Dicke Prämien für reuige Taliban

Für uns Ökonomen ist das ja keine Überraschung. Etwas anders sieht das allerdings beim „gesunden Menschenverstand“ aus. Da kommt so der ein oder andere ins Rechnen.

Schauen wir uns das doch einmal aus der Sicht einer Grenzkostenkurve mit immer flacher werdendem Verlauf an. Die meisten Menschen kennen das Experiment ja mit einem Glas Wasser. Danach wirkt der erste Schluck Wunder, den letzten Schluck braucht man eigentlich nicht mehr.

Das würde konkret bedeuten, dass der erste Taliban noch relativ „billig“ zu haben sein wird. Sagen wir so um die 5.000 € – das ist für einen Afghani ganz schön viel Geld und reicht eine Weile zum Leben. Die breite Masse der härteren Genossen wird dann schon etwas teurer – sagen wir es gibt rund 2.000 Taliban, die für 10.000 € mitmachen. Gehen wir die Grenzkostenkurve weiter nach oben, wird es immer teurer.
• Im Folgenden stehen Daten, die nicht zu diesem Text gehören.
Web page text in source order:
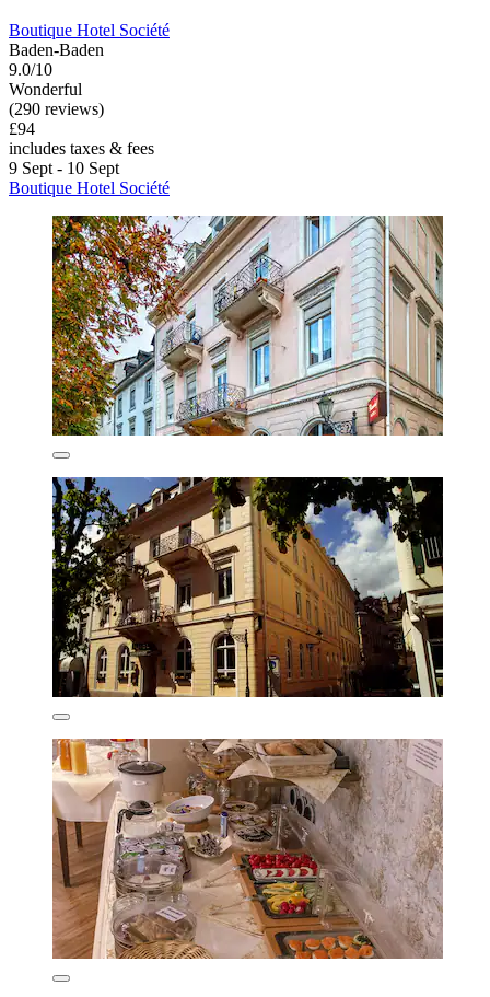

Also genau genommen ist der letzte Taliban immer unbezahlbar – oder wenn man das in Dollars mal ausrechnen will, macht das einen Betrag von – wir haben das hier im Institut mal simuliert und hochgerechnet – fast 2,4 Billionen. Dollar. Also wird das voraussichtlich deutlich teurer als wenn wir Entwicklungshilfe für alle ohne Zinsen und mit Schuldenerlass investieren würden. Wir wollen da ja keinem reinreden. Ist nur so eine Überlegung unter Verwendung rein ökonomischer Erklärungs- und Handlungsmuster.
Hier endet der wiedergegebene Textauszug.